**WHAT YOU NEED TO DO**
An exact copy of all the data, minus the images, is required.

Records from a collection:
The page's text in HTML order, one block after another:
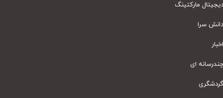
مارکتینگ
سرا
ای
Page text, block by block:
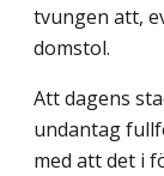
tvungen att,
domstol.
Att dagens
undantag
med att det i
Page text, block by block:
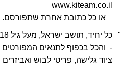
www.kiteam.co.il
או כל כתובת אחרת שתפורסם.
"
- והכל בכפוף לתנאים המפורטים
ציוד גלישה, פריטי לבוש
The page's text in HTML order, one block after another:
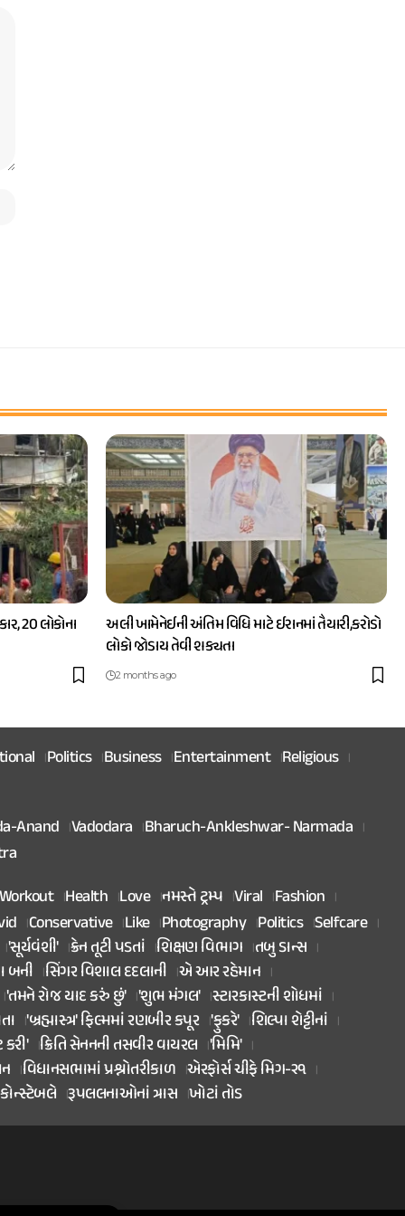
20 લોકોના
અલી ખામેનેઈની અંતિમ વિધિ માટે ઈરાનમાં તૈયારી,કરોડો
લોકો જોડાય તેવી શક્યતા
2 months ago
Politics Business Entertainment Religious
Anand Vadodara Bharuch-Ankleshwar- Narmada
Workout Health Love નમસ્તે ટ્રમ્પ Viral Fashion
Conservative Like Photography Politics Selfcare
'સૂર્યવંશી' ક્રેન તૂટી પડતાં શિક્ષણ વિભાગ તબુ ડાન્સ
બની સિંગર વિશાલ દદલાની એ આર રહેમાન
'તમને રોજ યાદ કરું છું' 'શુભ મંગલ' સ્ટારકાસ્ટની શોધમાં
'બ્રહ્માસ્ત્ર' ફિલ્મમાં રણબીર કપૂર 'ફુકરે' શિલ્પા શેટ્ટીનાં
ક્રિતિ સેનનની તસવીર વાયરલ 'મિમિ'
વિધાનસભામાં પ્રશ્નોતરીકાળ એરફોર્સ ચીફે મિગ-૨૧
કોન્સ્ટેબલે રૂપલલનાઓનાં ત્રાસ ખોટાં તોડ
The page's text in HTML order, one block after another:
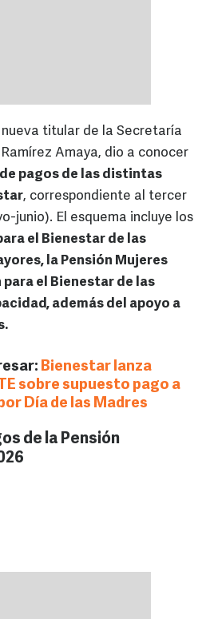
nueva titular de la Secretaría
Amaya, dio a conocer
pagos de las distintas
, correspondiente al tercer
junio). El esquema incluye los
el Bienestar de las
la Pensión Mujeres
para el Bienestar de las
además del apoyo a
Bienestar lanza
sobre supuesto pago a
Día de las Madres
de la Pensión
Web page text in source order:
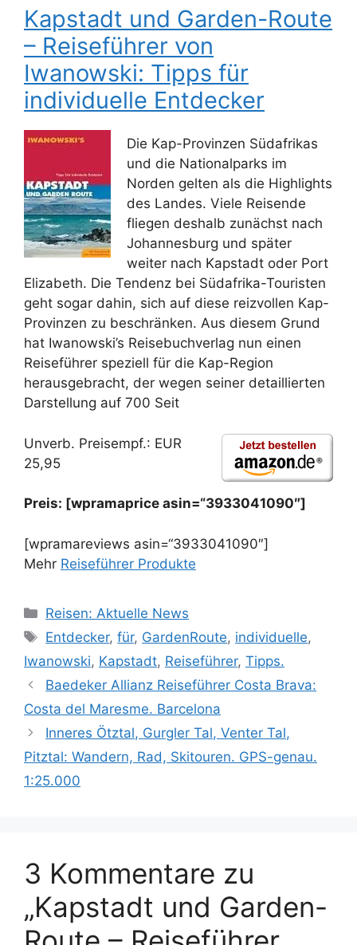
Kapstadt und Garden-Route
– Reiseführer von
Iwanowski: Tipps für
individuelle Entdecker
Die Kap-Provinzen Südafrikas
und die Nationalparks im
Norden gelten als die Highlights
des Landes. Viele Reisende
fliegen deshalb zunächst nach
Johannesburg und später
weiter nach Kapstadt oder Port
Elizabeth. Die Tendenz bei Südafrika-Touristen
geht sogar dahin, sich auf diese reizvollen Kap-
Provinzen zu beschränken. Aus diesem Grund
hat Iwanowski’s Reisebuchverlag nun einen
Reiseführer speziell für die Kap-Region
herausgebracht, der wegen seiner detaillierten
Darstellung auf 700 Seit
Unverb. Preisempf.: EUR
25,95
Preis: [wpramaprice asin=“3933041090″]
[wpramareviews asin=“3933041090″]
Mehr Reiseführer Produkte
Kategorien
Reisen: Aktuelle News
Schlagwörter
Entdecker,für, GardenRoute, individuelle,
Iwanowski, Kapstadt, Reiseführer, Tipps.
Baedeker Allianz Reiseführer Costa Brava:
Costa del Maresme. Barcelona
Inneres Ötztal, Gurgler Tal, Venter Tal,
Pitztal: Wandern, Rad, Skitouren. GPS-genau.
1:25.000
3 Kommentare zu
„Kapstadt und Garden-
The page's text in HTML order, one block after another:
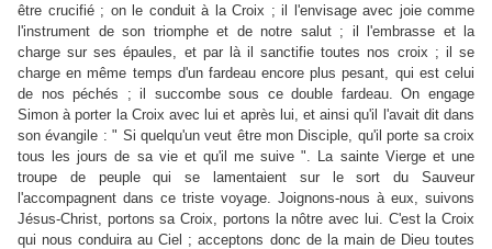
être crucifié ; on le conduit à la Croix ; il l'envisage avec joie comme
l'instrument de son triomphe et de notre salut ; il l'embrasse et la
charge sur ses épaules, et par là il sanctifie toutes nos croix ; il se
charge en même temps d'un fardeau encore plus pesant, qui est celui
de nos péchés ; il succombe sous ce double fardeau. On engage
Simon à porter la Croix avec lui et après lui, et ainsi qu'il l'avait dit dans
son évangile : " Si quelqu'un veut être mon Disciple, qu'il porte sa croix
tous les jours de sa vie et qu'il me suive ". La sainte Vierge et une
troupe de peuple qui se lamentaient sur le sort du Sauveur
l'accompagnent dans ce triste voyage. Joignons-nous à eux, suivons
Jésus-Christ, portons sa Croix, portons la nôtre avec lui. C'est la Croix
qui nous conduira au Ciel ; acceptons donc de la main de Dieu toutes
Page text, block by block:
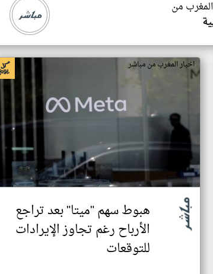
من
اخبار المغرب من مباشر
هبوط سهم "ميتا" بعد تراجع
الأرباح رغم تجاوز الإيرادات
للتوقعات
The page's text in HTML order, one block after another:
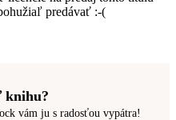
predávať :-(
knihu?
vám ju s radosťou vypátra!
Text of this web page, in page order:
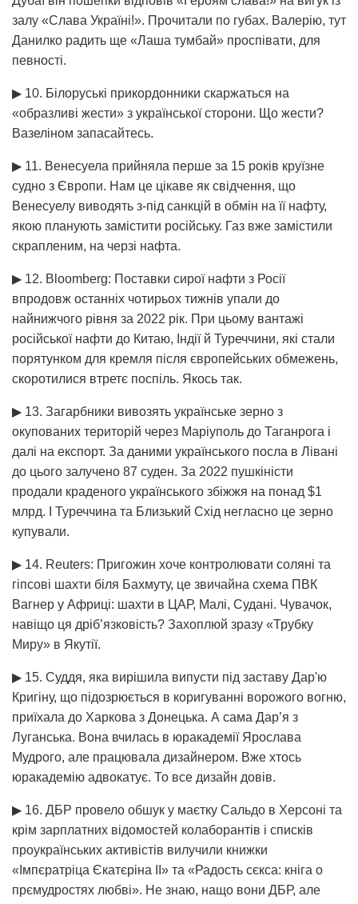
залу «Слава Україні!». Прочитали по губах. Валерію, тут
Данилко радить ще «Лаша тумбай» проспівати, для
певності.
▶ 10. Білоруські прикордонники скаржаться на
«образливі жести» з української сторони. Що жести?
Вазеліном запасайтесь.
▶ 11. Венесуела прийняла перше за 15 років круїзне
судно з Європи. Нам це цікаве як свідчення, що
Венесуелу виводять з-під санкцій в обмін на її нафту,
якою планують замістити російську. Газ вже замістили
скрапленим, на черзі нафта.
▶ 12. Bloomberg: Поставки сирої нафти з Росії
впродовж останніх чотирьох тижнів упали до
найнижчого рівня за 2022 рік. При цьому вантажі
російської нафти до Китаю, Індії й Туреччини, які стали
порятунком для кремля після європейських обмежень,
скоротилися втретє поспіль. Якось так.
▶ 13. Загарбники вивозять українське зерно з
окупованих територій через Маріуполь до Таганрога і
далі на експорт. За даними українського посла в Лівані
до цього залучено 87 суден. За 2022 пушкіністи
продали краденого українського збіжжя на понад $1
млрд. І Туреччина та Близький Схід негласно це зерно
купували.
▶ 14. Reuters: Пригожин хоче контролювати соляні та
гіпсові шахти біля Бахмуту, це звичайна схема ПВК
Вагнер у Африці: шахти в ЦАР, Малі, Судані. Чувачок,
навіщо ця дріб’язковість? Захоплюй зразу «Трубку
Миру» в Якутії.
▶ 15. Суддя, яка вирішила випусти під заставу Дар'ю
Кригіну, що підозрюється в коригуванні ворожого вогню,
приїхала до Харкова з Донецька. А сама Дар’я з
Луганська. Вона вчилась в юракадемії Ярослава
Мудрого, але працювала дизайнером. Вже хтось
юракадемію адвокатує. То все дизайн довів.
▶ 16. ДБР провело обшук у маєтку Сальдо в Херсоні та
крім зарплатних відомостей колаборантів і списків
проукраїнських активістів вилучили книжки
«Імпєратріца Єкатєріна ІІ» та «Радость сєкса: кніга о
прємудростях любві». Не знаю, нащо вони ДБР, але
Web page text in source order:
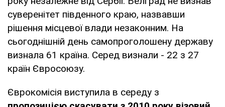
суверенітет південного краю, назвавши
рішення місцевої влади незаконним. На
сьогоднішній день самопроголошену державу
визнала 61 країна. Серед визнали - 22 з 27
країн Євросоюзу.
Єврокомісія виступила в середу з
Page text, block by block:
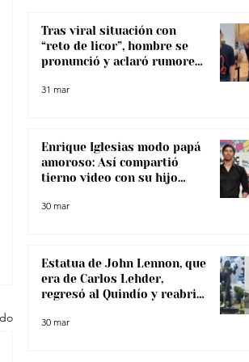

**OUTPUT BELOW**
The page's text in HTML order, one block after another:
مارکتینگ
سرا
ای
Page text, block by block:
tvungen att,
domstol.
Att dagens
undantag
med att det i
Page text, block by block:
www.kiteam.co.il
או כל כתובת אחרת שתפורסם.
"
- והכל בכפוף לתנאים המפורטים
ציוד גלישה, פריטי לבוש
The page's text in HTML order, one block after another:
20 લોકોના
અલી ખામેનેઈની અંતિમ વિધિ માટે ઈરાનમાં તૈયારી,કરોડો
લોકો જોડાય તેવી શક્યતા
2 months ago
Politics Business Entertainment Religious
Anand Vadodara Bharuch-Ankleshwar- Narmada
Workout Health Love નમસ્તે ટ્રમ્પ Viral Fashion
Conservative Like Photography Politics Selfcare
'સૂર્યવંશી' ક્રેન તૂટી પડતાં શિક્ષણ વિભાગ તબુ ડાન્સ
બની સિંગર વિશાલ દદલાની એ આર રહેમાન
'તમને રોજ યાદ કરું છું' 'શુભ મંગલ' સ્ટારકાસ્ટની શોધમાં
'બ્રહ્માસ્ત્ર' ફિલ્મમાં રણબીર કપૂર 'ફુકરે' શિલ્પા શેટ્ટીનાં
ક્રિતિ સેનનની તસવીર વાયરલ 'મિમિ'
વિધાનસભામાં પ્રશ્નોતરીકાળ એરફોર્સ ચીફે મિગ-૨૧
કોન્સ્ટેબલે રૂપલલનાઓનાં ત્રાસ ખોટાં તોડ
The page's text in HTML order, one block after another:
nueva titular de la Secretaría
Amaya, dio a conocer
pagos de las distintas
, correspondiente al tercer
junio). El esquema incluye los
el Bienestar de las
la Pensión Mujeres
para el Bienestar de las
además del apoyo a
Bienestar lanza
sobre supuesto pago a
Día de las Madres
de la Pensión
Web page text in source order:
Kapstadt und Garden-Route
– Reiseführer von
Iwanowski: Tipps für
individuelle Entdecker
Die Kap-Provinzen Südafrikas
und die Nationalparks im
Norden gelten als die Highlights
des Landes. Viele Reisende
fliegen deshalb zunächst nach
Johannesburg und später
weiter nach Kapstadt oder Port
Elizabeth. Die Tendenz bei Südafrika-Touristen
geht sogar dahin, sich auf diese reizvollen Kap-
Provinzen zu beschränken. Aus diesem Grund
hat Iwanowski’s Reisebuchverlag nun einen
Reiseführer speziell für die Kap-Region
herausgebracht, der wegen seiner detaillierten
Darstellung auf 700 Seit
Unverb. Preisempf.: EUR
25,95
Preis: [wpramaprice asin=“3933041090″]
[wpramareviews asin=“3933041090″]
Mehr Reiseführer Produkte
Kategorien
Reisen: Aktuelle News
Schlagwörter
Entdecker,für, GardenRoute, individuelle,
Iwanowski, Kapstadt, Reiseführer, Tipps.
Baedeker Allianz Reiseführer Costa Brava:
Costa del Maresme. Barcelona
Inneres Ötztal, Gurgler Tal, Venter Tal,
Pitztal: Wandern, Rad, Skitouren. GPS-genau.
1:25.000
3 Kommentare zu
„Kapstadt und Garden-
The page's text in HTML order, one block after another:
être crucifié ; on le conduit à la Croix ; il l'envisage avec joie comme
l'instrument de son triomphe et de notre salut ; il l'embrasse et la
charge sur ses épaules, et par là il sanctifie toutes nos croix ; il se
charge en même temps d'un fardeau encore plus pesant, qui est celui
de nos péchés ; il succombe sous ce double fardeau. On engage
Simon à porter la Croix avec lui et après lui, et ainsi qu'il l'avait dit dans
son évangile : " Si quelqu'un veut être mon Disciple, qu'il porte sa croix
tous les jours de sa vie et qu'il me suive ". La sainte Vierge et une
troupe de peuple qui se lamentaient sur le sort du Sauveur
l'accompagnent dans ce triste voyage. Joignons-nous à eux, suivons
Jésus-Christ, portons sa Croix, portons la nôtre avec lui. C'est la Croix
qui nous conduira au Ciel ; acceptons donc de la main de Dieu toutes
Page text, block by block:
من
اخبار المغرب من مباشر
هبوط سهم "ميتا" بعد تراجع
الأرباح رغم تجاوز الإيرادات
للتوقعات
The page's text in HTML order, one block after another:
predávať :-(
knihu?
vám ju s radosťou vypátra!
Text of this web page, in page order:
залу «Слава Україні!». Прочитали по губах. Валерію, тут
Данилко радить ще «Лаша тумбай» проспівати, для
певності.
▶ 10. Білоруські прикордонники скаржаться на
«образливі жести» з української сторони. Що жести?
Вазеліном запасайтесь.
▶ 11. Венесуела прийняла перше за 15 років круїзне
судно з Європи. Нам це цікаве як свідчення, що
Венесуелу виводять з-під санкцій в обмін на її нафту,
якою планують замістити російську. Газ вже замістили
скрапленим, на черзі нафта.
▶ 12. Bloomberg: Поставки сирої нафти з Росії
впродовж останніх чотирьох тижнів упали до
найнижчого рівня за 2022 рік. При цьому вантажі
російської нафти до Китаю, Індії й Туреччини, які стали
порятунком для кремля після європейських обмежень,
скоротилися втретє поспіль. Якось так.
▶ 13. Загарбники вивозять українське зерно з
окупованих територій через Маріуполь до Таганрога і
далі на експорт. За даними українського посла в Лівані
до цього залучено 87 суден. За 2022 пушкіністи
продали краденого українського збіжжя на понад $1
млрд. І Туреччина та Близький Схід негласно це зерно
купували.
▶ 14. Reuters: Пригожин хоче контролювати соляні та
гіпсові шахти біля Бахмуту, це звичайна схема ПВК
Вагнер у Африці: шахти в ЦАР, Малі, Судані. Чувачок,
навіщо ця дріб’язковість? Захоплюй зразу «Трубку
Миру» в Якутії.
▶ 15. Суддя, яка вирішила випусти під заставу Дар'ю
Кригіну, що підозрюється в коригуванні ворожого вогню,
приїхала до Харкова з Донецька. А сама Дар’я з
Луганська. Вона вчилась в юракадемії Ярослава
Мудрого, але працювала дизайнером. Вже хтось
юракадемію адвокатує. То все дизайн довів.
▶ 16. ДБР провело обшук у маєтку Сальдо в Херсоні та
крім зарплатних відомостей колаборантів і списків
проукраїнських активістів вилучили книжки
«Імпєратріца Єкатєріна ІІ» та «Радость сєкса: кніга о
прємудростях любві». Не знаю, нащо вони ДБР, але
Web page text in source order:
суверенітет південного краю, назвавши
рішення місцевої влади незаконним. На
сьогоднішній день самопроголошену державу
визнала 61 країна. Серед визнали - 22 з 27
країн Євросоюзу.
Єврокомісія виступила в середу з
Page text, block by block:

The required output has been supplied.